=== SOURCE MATERIAL ===

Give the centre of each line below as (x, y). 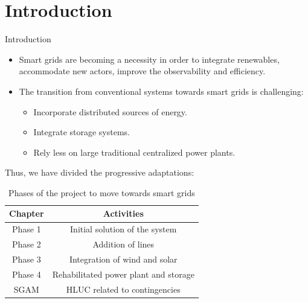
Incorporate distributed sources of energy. (110, 111)
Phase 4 (26, 274)
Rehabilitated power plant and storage (123, 274)
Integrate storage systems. (82, 132)
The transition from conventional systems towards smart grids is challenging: (161, 91)
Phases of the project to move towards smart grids (102, 192)
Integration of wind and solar (123, 259)
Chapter (27, 213)
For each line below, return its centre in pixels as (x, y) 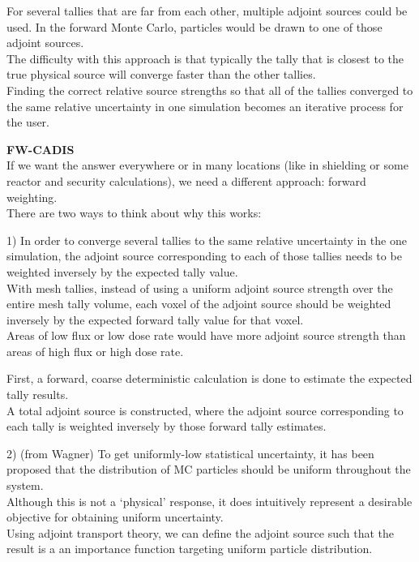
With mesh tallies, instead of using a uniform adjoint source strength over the (200, 287)
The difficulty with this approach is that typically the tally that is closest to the (205, 58)
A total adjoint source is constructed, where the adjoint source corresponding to (205, 410)
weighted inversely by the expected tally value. (122, 271)
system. (25, 485)
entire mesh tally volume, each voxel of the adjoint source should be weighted (199, 304)
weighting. (32, 197)
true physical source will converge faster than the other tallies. (161, 74)
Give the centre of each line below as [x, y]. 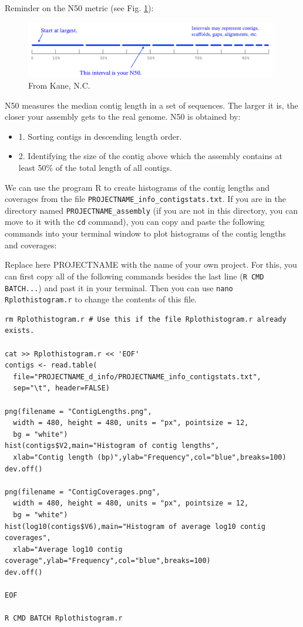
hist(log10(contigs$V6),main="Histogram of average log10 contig [135, 526]
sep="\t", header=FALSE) [61, 388]
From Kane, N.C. [59, 85]
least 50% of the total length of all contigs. [95, 167]
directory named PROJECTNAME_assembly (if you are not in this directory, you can [151, 210]
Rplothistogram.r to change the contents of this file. [101, 299]
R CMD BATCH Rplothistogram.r [64, 618]
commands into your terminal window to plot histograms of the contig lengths [145, 233]
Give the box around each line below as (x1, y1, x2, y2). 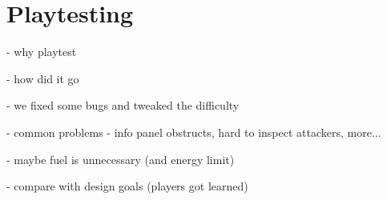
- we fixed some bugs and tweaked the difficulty (6, 97, 240, 114)
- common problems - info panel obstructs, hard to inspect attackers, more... (6, 123, 381, 140)
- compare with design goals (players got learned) (6, 178, 248, 194)
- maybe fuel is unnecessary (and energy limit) (6, 150, 235, 167)
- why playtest (6, 43, 77, 60)
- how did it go (6, 70, 79, 86)
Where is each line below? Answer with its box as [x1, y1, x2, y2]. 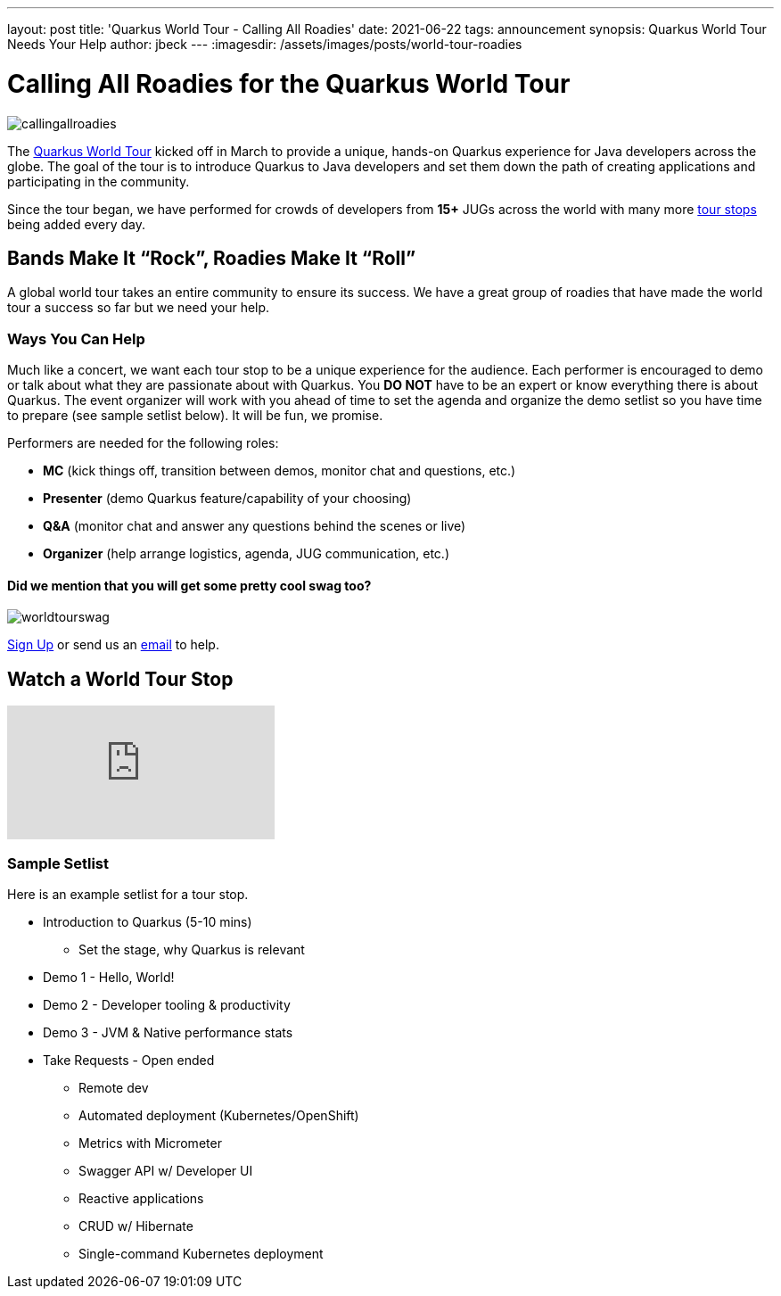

===

:: TASK DESCRIPTION ::
Please set down the lines from the one with "- compare with" to the end of the entries above, exactly as they are, and drop every picture.

:: EXPECTED ANSWER ::
- compare with design goals (players got learned) (6, 178, 248, 194)
- maybe fuel is unnecessary (and energy limit) (6, 150, 235, 167)
- why playtest (6, 43, 77, 60)
- how did it go (6, 70, 79, 86)
Where is each line below? Answer with its box as [x1, y1, x2, y2]. 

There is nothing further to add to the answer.